Segment Start: Entries provided

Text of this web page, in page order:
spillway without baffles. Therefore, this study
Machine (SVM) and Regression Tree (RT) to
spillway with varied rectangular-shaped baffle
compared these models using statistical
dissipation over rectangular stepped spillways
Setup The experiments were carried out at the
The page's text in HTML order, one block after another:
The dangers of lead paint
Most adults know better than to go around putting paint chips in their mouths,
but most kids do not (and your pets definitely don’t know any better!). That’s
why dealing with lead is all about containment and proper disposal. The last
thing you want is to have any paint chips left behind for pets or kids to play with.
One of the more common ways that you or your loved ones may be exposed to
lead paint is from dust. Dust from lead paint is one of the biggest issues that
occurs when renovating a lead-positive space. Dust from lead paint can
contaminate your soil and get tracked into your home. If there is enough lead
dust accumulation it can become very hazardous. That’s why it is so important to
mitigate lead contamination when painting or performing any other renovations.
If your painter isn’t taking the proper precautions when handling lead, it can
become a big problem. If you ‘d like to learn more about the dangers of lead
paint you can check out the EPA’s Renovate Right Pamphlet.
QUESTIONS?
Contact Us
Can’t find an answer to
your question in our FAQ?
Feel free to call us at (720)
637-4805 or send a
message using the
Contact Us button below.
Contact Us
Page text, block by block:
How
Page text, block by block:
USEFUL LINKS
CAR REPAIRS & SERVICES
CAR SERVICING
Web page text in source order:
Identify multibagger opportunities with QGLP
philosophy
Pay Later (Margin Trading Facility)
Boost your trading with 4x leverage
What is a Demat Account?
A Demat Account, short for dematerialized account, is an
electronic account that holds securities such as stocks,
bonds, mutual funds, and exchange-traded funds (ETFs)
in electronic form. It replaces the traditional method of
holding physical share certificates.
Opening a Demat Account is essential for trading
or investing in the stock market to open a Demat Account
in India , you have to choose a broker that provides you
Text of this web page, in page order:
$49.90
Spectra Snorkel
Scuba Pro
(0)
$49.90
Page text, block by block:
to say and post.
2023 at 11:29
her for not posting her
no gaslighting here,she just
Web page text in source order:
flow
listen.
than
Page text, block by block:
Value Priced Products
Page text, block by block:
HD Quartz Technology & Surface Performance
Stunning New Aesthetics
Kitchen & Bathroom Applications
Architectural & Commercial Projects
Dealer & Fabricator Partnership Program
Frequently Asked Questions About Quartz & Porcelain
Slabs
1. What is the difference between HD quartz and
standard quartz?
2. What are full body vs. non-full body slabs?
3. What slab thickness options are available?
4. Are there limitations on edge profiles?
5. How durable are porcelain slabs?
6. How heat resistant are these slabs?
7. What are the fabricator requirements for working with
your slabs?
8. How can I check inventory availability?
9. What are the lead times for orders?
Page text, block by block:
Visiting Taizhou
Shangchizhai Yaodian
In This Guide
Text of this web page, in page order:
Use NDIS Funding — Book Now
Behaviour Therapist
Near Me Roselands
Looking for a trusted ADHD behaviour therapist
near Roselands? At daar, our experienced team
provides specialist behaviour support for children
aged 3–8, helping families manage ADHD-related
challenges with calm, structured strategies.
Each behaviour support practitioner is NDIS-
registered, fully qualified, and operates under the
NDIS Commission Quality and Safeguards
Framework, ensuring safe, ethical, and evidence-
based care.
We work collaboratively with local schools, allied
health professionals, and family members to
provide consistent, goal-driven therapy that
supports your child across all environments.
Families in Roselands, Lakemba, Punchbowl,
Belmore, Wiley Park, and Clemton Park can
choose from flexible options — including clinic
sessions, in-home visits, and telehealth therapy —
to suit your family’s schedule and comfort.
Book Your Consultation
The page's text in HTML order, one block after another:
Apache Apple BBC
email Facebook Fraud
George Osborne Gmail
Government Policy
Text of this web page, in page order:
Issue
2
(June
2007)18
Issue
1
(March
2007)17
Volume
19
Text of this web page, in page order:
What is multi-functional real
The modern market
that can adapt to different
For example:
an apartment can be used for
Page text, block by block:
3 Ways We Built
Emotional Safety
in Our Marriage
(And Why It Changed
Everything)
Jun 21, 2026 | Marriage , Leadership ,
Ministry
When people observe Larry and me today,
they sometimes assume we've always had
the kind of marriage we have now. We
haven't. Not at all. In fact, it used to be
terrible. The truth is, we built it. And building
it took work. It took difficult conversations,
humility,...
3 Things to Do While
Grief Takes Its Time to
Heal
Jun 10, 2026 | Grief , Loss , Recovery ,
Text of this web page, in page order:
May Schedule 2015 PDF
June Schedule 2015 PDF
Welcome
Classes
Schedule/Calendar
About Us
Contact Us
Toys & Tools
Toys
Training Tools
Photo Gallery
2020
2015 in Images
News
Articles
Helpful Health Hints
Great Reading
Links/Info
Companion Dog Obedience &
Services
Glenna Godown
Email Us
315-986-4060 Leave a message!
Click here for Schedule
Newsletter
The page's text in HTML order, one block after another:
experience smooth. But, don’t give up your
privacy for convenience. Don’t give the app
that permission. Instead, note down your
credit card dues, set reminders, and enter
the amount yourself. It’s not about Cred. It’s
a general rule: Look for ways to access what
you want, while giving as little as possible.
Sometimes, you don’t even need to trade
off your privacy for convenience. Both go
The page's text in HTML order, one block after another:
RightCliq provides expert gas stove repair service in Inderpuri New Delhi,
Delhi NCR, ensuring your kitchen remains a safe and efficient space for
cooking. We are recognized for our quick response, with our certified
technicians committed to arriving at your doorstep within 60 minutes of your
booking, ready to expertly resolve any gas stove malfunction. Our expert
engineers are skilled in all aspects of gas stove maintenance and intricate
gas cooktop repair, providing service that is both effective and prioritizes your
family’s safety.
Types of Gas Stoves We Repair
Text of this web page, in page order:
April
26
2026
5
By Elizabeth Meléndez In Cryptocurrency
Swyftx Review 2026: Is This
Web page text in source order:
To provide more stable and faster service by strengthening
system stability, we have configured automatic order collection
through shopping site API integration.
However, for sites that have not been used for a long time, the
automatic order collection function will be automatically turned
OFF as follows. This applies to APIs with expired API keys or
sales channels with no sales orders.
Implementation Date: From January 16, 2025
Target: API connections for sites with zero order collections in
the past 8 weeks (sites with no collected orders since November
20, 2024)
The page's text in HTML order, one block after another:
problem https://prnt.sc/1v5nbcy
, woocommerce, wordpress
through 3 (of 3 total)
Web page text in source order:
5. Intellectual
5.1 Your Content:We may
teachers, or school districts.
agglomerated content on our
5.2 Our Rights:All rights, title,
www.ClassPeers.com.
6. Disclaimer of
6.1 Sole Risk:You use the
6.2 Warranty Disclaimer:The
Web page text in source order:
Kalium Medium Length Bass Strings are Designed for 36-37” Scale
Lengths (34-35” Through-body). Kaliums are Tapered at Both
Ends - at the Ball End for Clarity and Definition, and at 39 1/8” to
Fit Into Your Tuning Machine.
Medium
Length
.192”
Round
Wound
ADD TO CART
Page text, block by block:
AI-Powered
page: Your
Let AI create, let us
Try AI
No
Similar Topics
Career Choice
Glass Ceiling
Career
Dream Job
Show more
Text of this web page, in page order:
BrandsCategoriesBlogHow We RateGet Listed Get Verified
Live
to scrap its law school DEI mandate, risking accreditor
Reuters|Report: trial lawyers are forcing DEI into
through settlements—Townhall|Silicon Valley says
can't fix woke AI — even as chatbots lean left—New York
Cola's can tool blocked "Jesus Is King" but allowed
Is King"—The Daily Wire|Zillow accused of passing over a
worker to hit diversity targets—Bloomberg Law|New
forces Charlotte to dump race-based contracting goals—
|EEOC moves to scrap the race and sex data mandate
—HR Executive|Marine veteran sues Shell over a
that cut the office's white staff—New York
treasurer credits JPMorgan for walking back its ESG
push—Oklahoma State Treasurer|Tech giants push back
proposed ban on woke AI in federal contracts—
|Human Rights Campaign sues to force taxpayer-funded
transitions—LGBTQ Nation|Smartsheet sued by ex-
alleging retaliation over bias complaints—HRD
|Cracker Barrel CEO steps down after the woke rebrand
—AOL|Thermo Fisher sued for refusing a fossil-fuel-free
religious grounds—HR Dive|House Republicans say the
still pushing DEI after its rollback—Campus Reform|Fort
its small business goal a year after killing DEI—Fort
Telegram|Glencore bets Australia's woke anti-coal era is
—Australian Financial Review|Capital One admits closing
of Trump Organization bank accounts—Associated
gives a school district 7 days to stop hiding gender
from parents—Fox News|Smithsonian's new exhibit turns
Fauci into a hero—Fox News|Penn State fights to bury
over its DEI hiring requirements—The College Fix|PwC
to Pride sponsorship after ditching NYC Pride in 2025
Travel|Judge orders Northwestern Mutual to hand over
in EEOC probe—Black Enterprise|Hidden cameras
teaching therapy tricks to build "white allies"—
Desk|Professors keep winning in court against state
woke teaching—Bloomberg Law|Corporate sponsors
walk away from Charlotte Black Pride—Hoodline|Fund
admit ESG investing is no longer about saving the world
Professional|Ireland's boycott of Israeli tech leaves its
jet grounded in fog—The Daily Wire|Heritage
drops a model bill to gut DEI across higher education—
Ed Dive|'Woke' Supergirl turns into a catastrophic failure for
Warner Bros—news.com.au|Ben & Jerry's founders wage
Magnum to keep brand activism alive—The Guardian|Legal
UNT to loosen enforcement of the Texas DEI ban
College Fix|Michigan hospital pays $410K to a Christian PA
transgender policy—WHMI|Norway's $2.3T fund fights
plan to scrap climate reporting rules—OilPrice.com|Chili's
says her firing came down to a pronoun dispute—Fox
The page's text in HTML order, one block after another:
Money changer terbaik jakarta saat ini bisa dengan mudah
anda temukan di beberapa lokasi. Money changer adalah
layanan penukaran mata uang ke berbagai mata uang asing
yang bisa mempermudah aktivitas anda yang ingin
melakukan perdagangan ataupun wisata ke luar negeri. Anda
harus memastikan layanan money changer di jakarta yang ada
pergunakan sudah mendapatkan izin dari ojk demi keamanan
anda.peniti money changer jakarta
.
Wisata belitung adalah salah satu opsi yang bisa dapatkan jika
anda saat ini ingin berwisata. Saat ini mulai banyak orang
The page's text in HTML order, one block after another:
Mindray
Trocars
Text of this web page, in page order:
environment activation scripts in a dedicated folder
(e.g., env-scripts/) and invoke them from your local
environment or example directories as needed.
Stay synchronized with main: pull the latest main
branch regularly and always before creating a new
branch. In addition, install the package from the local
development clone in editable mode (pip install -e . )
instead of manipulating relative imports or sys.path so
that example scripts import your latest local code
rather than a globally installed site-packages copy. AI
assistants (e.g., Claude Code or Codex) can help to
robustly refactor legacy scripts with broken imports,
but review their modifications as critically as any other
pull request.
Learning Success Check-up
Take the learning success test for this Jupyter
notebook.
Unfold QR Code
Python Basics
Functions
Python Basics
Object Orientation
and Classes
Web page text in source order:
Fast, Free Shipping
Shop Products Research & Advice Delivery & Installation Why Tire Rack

Segment End: Entries provided

Each line above that contains the string "investing" should be copied.

or investing in the stock market to open a Demat Account
admit ESG investing is no longer about saving the world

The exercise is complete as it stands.